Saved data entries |
· · ·

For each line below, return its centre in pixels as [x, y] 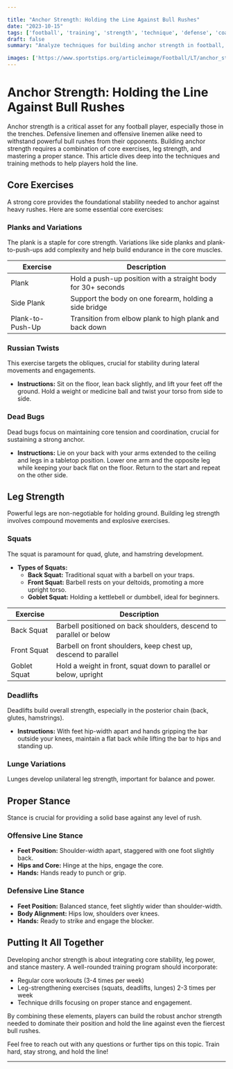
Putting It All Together [55, 943]
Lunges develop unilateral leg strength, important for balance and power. [111, 779]
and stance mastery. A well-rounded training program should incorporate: [113, 967]
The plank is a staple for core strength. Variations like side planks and [106, 242]
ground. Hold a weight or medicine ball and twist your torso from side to [120, 391]
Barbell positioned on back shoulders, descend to [137, 626]
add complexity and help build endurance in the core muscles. [134, 250]
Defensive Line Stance [46, 891]

· · ·

Exercise instructions |
Lines holding the string "core" in the records above must be counted; give the number alone.

The answer |
2